## Materials provided
☆ ☆ ☆ ☆

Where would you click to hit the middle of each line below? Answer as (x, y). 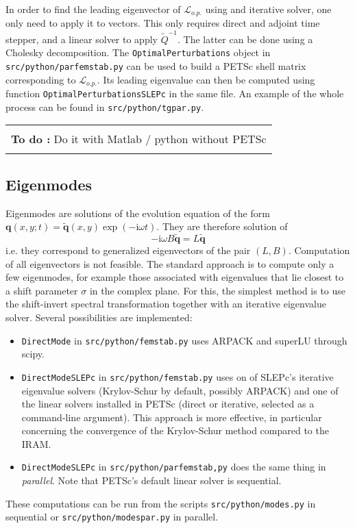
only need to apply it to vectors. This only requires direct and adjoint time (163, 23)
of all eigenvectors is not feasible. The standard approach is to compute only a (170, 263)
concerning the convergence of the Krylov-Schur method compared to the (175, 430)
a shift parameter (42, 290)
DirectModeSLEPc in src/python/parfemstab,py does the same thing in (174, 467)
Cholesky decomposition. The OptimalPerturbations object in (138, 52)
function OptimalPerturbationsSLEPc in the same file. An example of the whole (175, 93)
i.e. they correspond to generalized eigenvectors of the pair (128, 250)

☆ ☆ ☆ ☆

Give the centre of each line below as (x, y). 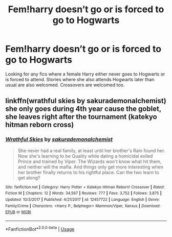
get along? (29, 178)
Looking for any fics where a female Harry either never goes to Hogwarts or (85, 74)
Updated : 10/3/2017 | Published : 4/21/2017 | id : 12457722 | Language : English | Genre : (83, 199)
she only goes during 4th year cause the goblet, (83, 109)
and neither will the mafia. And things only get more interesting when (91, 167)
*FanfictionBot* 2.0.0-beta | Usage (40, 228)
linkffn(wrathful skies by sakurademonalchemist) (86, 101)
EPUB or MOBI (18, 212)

☆ ☆ ☆ ☆

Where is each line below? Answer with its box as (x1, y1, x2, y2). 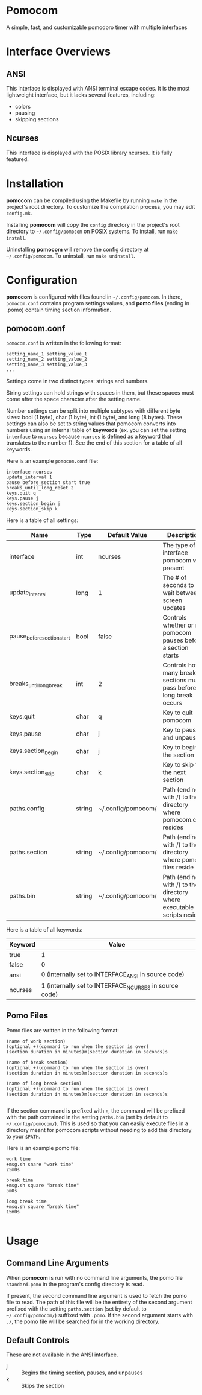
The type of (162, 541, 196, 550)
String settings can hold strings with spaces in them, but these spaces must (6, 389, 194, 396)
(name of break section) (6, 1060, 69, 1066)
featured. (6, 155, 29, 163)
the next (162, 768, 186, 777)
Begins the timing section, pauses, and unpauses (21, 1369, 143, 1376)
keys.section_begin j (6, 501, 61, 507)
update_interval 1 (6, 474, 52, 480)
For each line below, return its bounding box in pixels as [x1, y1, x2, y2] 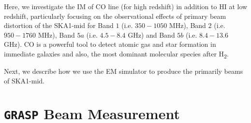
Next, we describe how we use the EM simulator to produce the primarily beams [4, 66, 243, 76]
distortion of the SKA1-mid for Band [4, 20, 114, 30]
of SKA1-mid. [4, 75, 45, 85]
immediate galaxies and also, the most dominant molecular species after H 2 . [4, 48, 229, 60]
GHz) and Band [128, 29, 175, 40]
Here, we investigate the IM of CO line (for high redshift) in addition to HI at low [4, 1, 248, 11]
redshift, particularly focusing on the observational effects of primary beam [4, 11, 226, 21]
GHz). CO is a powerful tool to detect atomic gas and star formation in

☆ ☆ ☆ ☆

## What is expected
Would you please write out, exactly and with no other lines, the stretch of the listing above from the line containing "a shift parameter (42, 290)" through the line containing "i.e. they correspond"?

## Worked solution
a shift parameter (42, 290)
DirectModeSLEPc in src/python/parfemstab,py does the same thing in (174, 467)
Cholesky decomposition. The OptimalPerturbations object in (138, 52)
function OptimalPerturbationsSLEPc in the same file. An example of the whole (175, 93)
i.e. they correspond to generalized eigenvectors of the pair (128, 250)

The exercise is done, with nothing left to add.